Mars Global Surveyor

Doing exectly what it says on the box



Mission Details

Landmark Dates
Craft
Destination

Mars Global Surveyor

Launched: 7 Nov 1996
Vehicle: Delta 7925
Reached orbit: 12 Sep 1997


Mars

 

Oh, mi solar flaps!

Mars Global Surveyor (MGS) is designed to orbit Mars over a two year period and collect data on the surface morphology, topography, composition, gravity, atmospheric dynamics, and magnetic field. This data will be used to investigate the surface processes, geology, distribution of material, internal properties, evolution of the magnetic field, and the weather and climate of Mars.

 

After launch on a Delta 7925 (a Delta II Lite launch vehicle with nine strap-on solid-rocket boosters) and a 10 month cruise phase, the Mars Global Surveyor was inserted into an elliptical capture orbit at 01:17 UT 12 September 1997.

The Mars Global Surveyor mission was designed to use the technique of "aerobraking" for the first time as a mission-critical step. Aerobraking had been successfully demonstrated in the final days of the 1988 Magellan mission to Venus. MGS would begin in a highly-elliptical orbit and use its solar panels to resist against the Martian atmosphere as it dipped into it during the low point of its orbit. Panels were installed at the ends of the solar panels to increase drag on the spacecraft during aerobraking.

However, a problem arose when the latch on one of the solar panels appeared to crack, and the panel hinged itself past its designed position. Mission operators had to design an aerobraking procedure that was less stressful on the cracked solar panel. As a result, aerobraking took much longer than anticipated. Originally, the mapping phase was to begin in the spring of 1998, but because of the delay did not begin until over a year later on April 4th, 1999. Due to the longer aerobraking phase, the mission was able to return some science results and images of Mars during a few brief hiatuses from aerobraking.

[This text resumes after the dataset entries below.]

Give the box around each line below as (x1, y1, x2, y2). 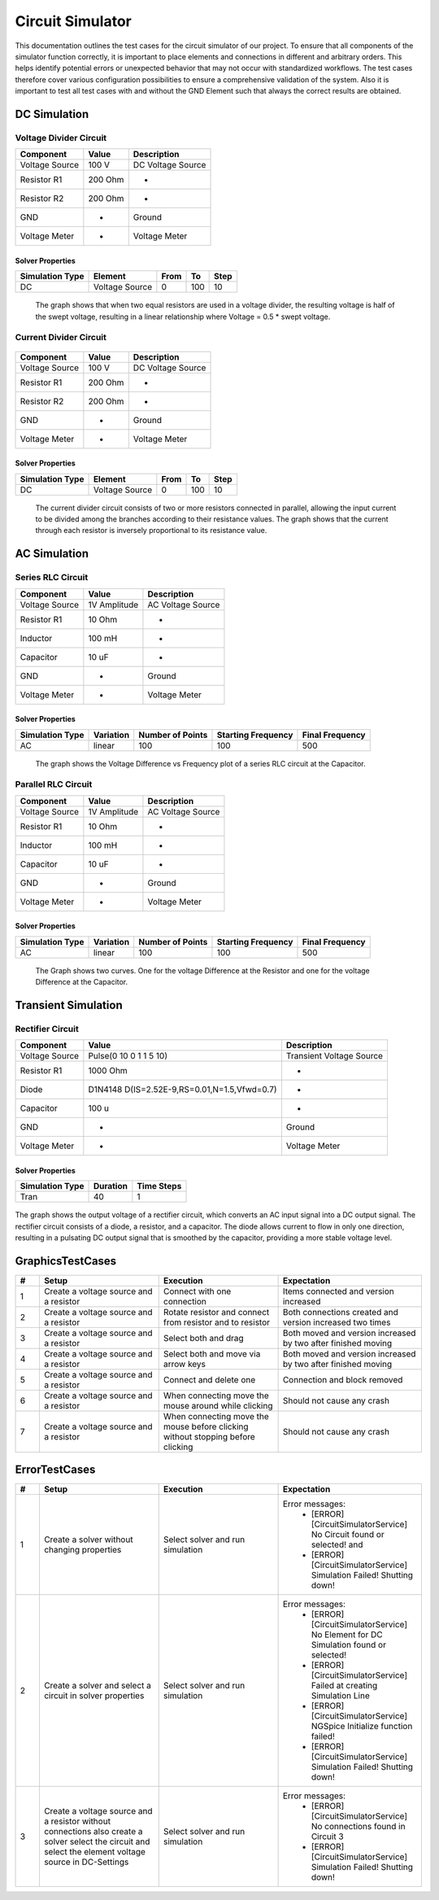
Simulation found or (311, 1640, 386, 1651)
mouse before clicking (163, 1421, 249, 1432)
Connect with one (163, 1286, 232, 1297)
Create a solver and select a (43, 1680, 152, 1692)
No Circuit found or (311, 1529, 385, 1540)
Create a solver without (43, 1534, 133, 1545)
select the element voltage (43, 1846, 146, 1858)
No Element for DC (311, 1629, 383, 1640)
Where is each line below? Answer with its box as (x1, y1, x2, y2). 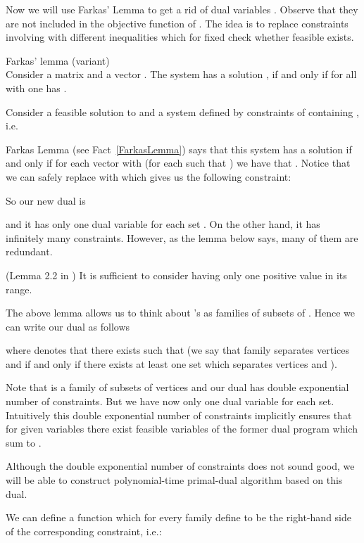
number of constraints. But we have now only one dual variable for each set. (6, 394, 334, 409)
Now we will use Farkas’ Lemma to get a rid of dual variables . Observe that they (6, 2, 358, 16)
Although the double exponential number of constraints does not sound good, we (6, 459, 355, 473)
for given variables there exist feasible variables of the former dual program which (6, 421, 358, 436)
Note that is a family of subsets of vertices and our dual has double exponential (6, 380, 349, 395)
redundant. (6, 244, 53, 259)
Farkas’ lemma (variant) (6, 53, 110, 68)
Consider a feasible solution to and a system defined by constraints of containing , (6, 104, 359, 119)
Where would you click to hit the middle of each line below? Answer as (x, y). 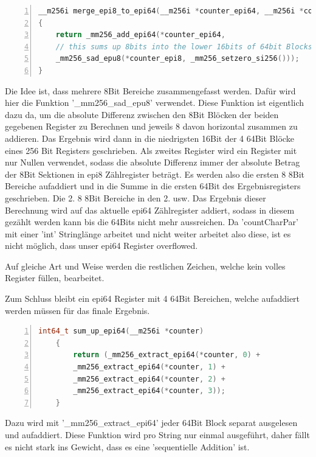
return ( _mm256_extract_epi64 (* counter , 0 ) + (167, 355)
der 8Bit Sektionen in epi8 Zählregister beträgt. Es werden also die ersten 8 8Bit (155, 174)
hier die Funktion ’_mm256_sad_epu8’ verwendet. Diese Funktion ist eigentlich (155, 103)
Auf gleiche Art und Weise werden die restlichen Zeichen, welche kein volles (145, 266)
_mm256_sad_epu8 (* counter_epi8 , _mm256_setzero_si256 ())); (177, 59)
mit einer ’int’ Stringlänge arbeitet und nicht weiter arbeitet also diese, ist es (148, 233)
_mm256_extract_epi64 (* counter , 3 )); (149, 391)
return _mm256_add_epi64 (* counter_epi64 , (140, 35)
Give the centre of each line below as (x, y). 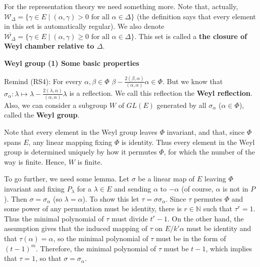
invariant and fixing (34, 188)
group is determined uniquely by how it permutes (81, 152)
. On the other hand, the (205, 218)
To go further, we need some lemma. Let (67, 179)
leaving (215, 179)
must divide (130, 218)
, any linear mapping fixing (70, 142)
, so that (48, 258)
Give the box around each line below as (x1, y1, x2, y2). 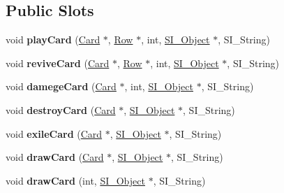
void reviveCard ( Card (6, 55, 110, 70)
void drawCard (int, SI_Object (6, 173, 145, 187)
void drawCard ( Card (6, 150, 104, 164)
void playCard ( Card (6, 32, 100, 47)
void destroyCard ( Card (6, 102, 116, 117)
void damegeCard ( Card (6, 79, 117, 94)
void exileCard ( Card (6, 126, 103, 141)
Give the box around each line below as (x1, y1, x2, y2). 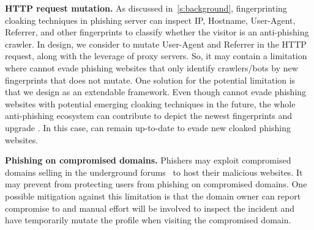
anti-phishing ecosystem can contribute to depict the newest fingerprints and (5, 109, 293, 122)
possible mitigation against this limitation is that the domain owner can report (5, 189, 301, 202)
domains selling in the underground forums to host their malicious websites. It (5, 165, 303, 178)
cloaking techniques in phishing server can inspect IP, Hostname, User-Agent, (5, 13, 296, 26)
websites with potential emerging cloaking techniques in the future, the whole (5, 97, 296, 110)
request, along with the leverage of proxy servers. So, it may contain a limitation (5, 49, 307, 62)
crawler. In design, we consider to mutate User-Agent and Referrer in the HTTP (5, 37, 307, 50)
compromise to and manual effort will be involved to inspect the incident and (5, 201, 295, 214)
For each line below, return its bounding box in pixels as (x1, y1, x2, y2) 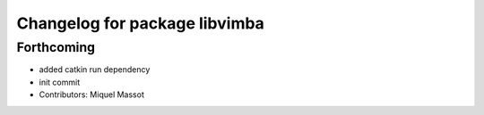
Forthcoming (16, 39, 96, 55)
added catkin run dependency (39, 64, 151, 75)
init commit (39, 77, 81, 87)
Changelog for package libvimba (16, 13, 264, 33)
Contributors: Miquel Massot (39, 89, 145, 100)
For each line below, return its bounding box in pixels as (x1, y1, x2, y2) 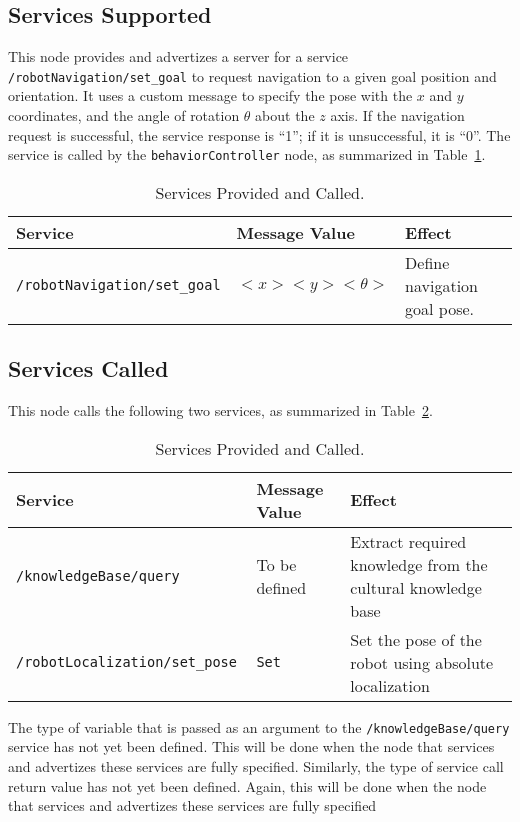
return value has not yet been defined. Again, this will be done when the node (8, 775, 487, 796)
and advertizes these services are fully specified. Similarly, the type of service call (8, 755, 504, 776)
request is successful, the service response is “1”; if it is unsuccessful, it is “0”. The (8, 124, 511, 145)
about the (255, 105, 315, 126)
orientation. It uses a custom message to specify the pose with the (8, 85, 413, 106)
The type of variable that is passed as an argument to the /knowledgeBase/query (8, 716, 510, 737)
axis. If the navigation (330, 105, 465, 126)
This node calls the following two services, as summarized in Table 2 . (8, 400, 433, 421)
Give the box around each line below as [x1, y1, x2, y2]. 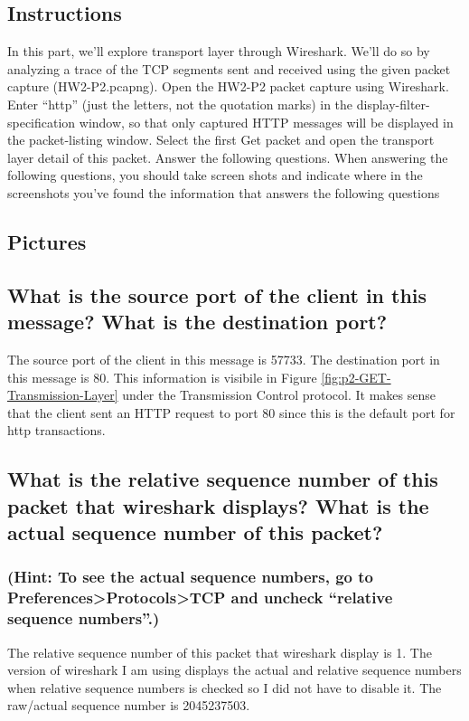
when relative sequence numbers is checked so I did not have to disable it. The [7, 678, 442, 697]
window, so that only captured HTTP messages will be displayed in [79, 112, 454, 131]
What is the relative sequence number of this [7, 465, 438, 493]
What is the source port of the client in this [7, 280, 427, 308]
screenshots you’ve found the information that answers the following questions [7, 183, 440, 202]
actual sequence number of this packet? [7, 518, 383, 546]
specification [7, 112, 76, 131]
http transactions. [7, 421, 106, 440]
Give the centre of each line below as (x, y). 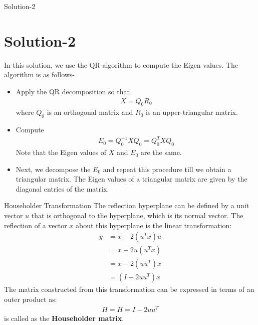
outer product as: (31, 299)
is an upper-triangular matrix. (192, 112)
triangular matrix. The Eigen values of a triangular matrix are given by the (132, 179)
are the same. (161, 152)
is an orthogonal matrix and (90, 112)
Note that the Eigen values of (61, 152)
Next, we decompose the (53, 169)
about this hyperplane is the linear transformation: (154, 225)
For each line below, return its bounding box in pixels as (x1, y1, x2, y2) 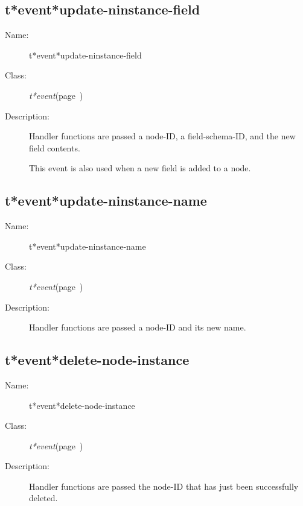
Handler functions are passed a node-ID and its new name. (29, 321, 246, 334)
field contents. (29, 141, 80, 154)
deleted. (29, 492, 58, 504)
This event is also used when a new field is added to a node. (29, 162, 251, 174)
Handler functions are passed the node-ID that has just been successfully (29, 479, 299, 492)
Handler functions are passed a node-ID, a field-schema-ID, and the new (29, 130, 296, 142)
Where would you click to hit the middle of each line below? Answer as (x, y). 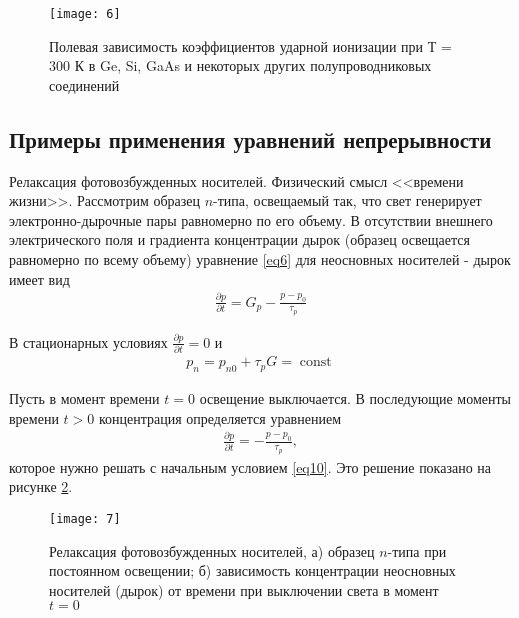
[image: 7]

The craft has made discoveries about volcanism on Mars, and has taken the best pictures yet of Martian features like volcano Olympus Mons. Mapping of the Martian surface will take one Martian year, or 687 days. Once complete, scientists and mission planners will have a first-class resource -- a complete high-resolution surface map of Mars with topographical details -- for scientific exploration and future missions.

The Mars Global Surveyor mission cost about $154 million to develop and build and $65 million to launch.